(Dataset items)

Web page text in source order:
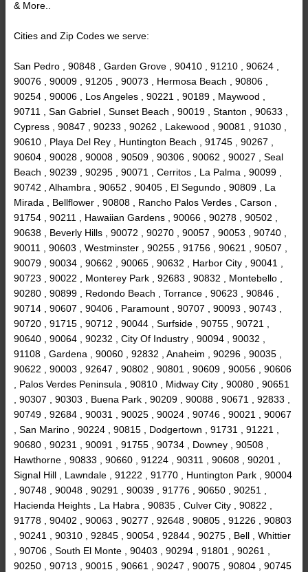
& More..
Cities and Zip Codes we serve:
San Pedro , 90848 , Garden Grove , 90410 , 91210 , 90624 ,
90076 , 90009 , 91205 , 90073 , Hermosa Beach , 90806 ,
90254 , 90006 , Los Angeles , 90221 , 90189 , Maywood ,
90711 , San Gabriel , Sunset Beach , 90019 , Stanton , 90633 ,
Cypress , 90847 , 90233 , 90262 , Lakewood , 90081 , 91030 ,
90610 , Playa Del Rey , Huntington Beach , 91745 , 90267 ,
90604 , 90028 , 90008 , 90509 , 90306 , 90062 , 90027 , Seal
Beach , 90239 , 90295 , 90071 , Cerritos , La Palma , 90099 ,
90742 , Alhambra , 90652 , 90405 , El Segundo , 90809 , La
Mirada , Bellflower , 90808 , Rancho Palos Verdes , Carson ,
91754 , 90211 , Hawaiian Gardens , 90066 , 90278 , 90502 ,
90638 , Beverly Hills , 90072 , 90270 , 90057 , 90053 , 90740 ,
90011 , 90603 , Westminster , 90255 , 91756 , 90621 , 90507 ,
90079 , 90034 , 90662 , 90065 , 90632 , Harbor City , 90041 ,
90723 , 90022 , Monterey Park , 92683 , 90832 , Montebello ,
90280 , 90899 , Redondo Beach , Torrance , 90623 , 90846 ,
90714 , 90607 , 90406 , Paramount , 90707 , 90093 , 90743 ,
90720 , 91715 , 90712 , 90044 , Surfside , 90755 , 90721 ,
90640 , 90064 , 90232 , City Of Industry , 90094 , 90032 ,
91108 , Gardena , 90060 , 92832 , Anaheim , 90296 , 90035 ,
90622 , 90003 , 92647 , 90802 , 90801 , 90609 , 90056 , 90606
, Palos Verdes Peninsula , 90810 , Midway City , 90080 , 90651
, 90307 , 90303 , Buena Park , 90209 , 90088 , 90671 , 92833 ,
90749 , 92684 , 90031 , 90025 , 90024 , 90746 , 90021 , 90067
, San Marino , 90224 , 90815 , Dodgertown , 91731 , 91221 ,
90680 , 90231 , 90091 , 91755 , 90734 , Downey , 90508 ,
Hawthorne , 90833 , 90660 , 91224 , 90311 , 90608 , 90201 ,
Signal Hill , Lawndale , 91222 , 91770 , Huntington Park , 90004
, 90748 , 90048 , 90291 , 90039 , 91776 , 90650 , 90251 ,
Hacienda Heights , La Habra , 90835 , Culver City , 90822 ,
91778 , 90402 , 90063 , 90277 , 92648 , 90805 , 91226 , 90803
, 90241 , 90310 , 92845 , 90054 , 92844 , 90275 , Bell , Whittier
, 90706 , South El Monte , 90403 , 90294 , 91801 , 90261 ,
90250 , 90713 , 90015 , 90661 , 90247 , 90075 , 90804 , 90745

# ASSIGNMENT
As the answer, set down only the lines from the data above between the one holding "90640 , 90064" and the one holding "90748 , 90048", inclusive, exactly as they read.

# ANSWER SPACE
90640 , 90064 , 90232 , City Of Industry , 90094 , 90032 ,
91108 , Gardena , 90060 , 92832 , Anaheim , 90296 , 90035 ,
90622 , 90003 , 92647 , 90802 , 90801 , 90609 , 90056 , 90606
, Palos Verdes Peninsula , 90810 , Midway City , 90080 , 90651
, 90307 , 90303 , Buena Park , 90209 , 90088 , 90671 , 92833 ,
90749 , 92684 , 90031 , 90025 , 90024 , 90746 , 90021 , 90067
, San Marino , 90224 , 90815 , Dodgertown , 91731 , 91221 ,
90680 , 90231 , 90091 , 91755 , 90734 , Downey , 90508 ,
Hawthorne , 90833 , 90660 , 91224 , 90311 , 90608 , 90201 ,
Signal Hill , Lawndale , 91222 , 91770 , Huntington Park , 90004
, 90748 , 90048 , 90291 , 90039 , 91776 , 90650 , 90251 ,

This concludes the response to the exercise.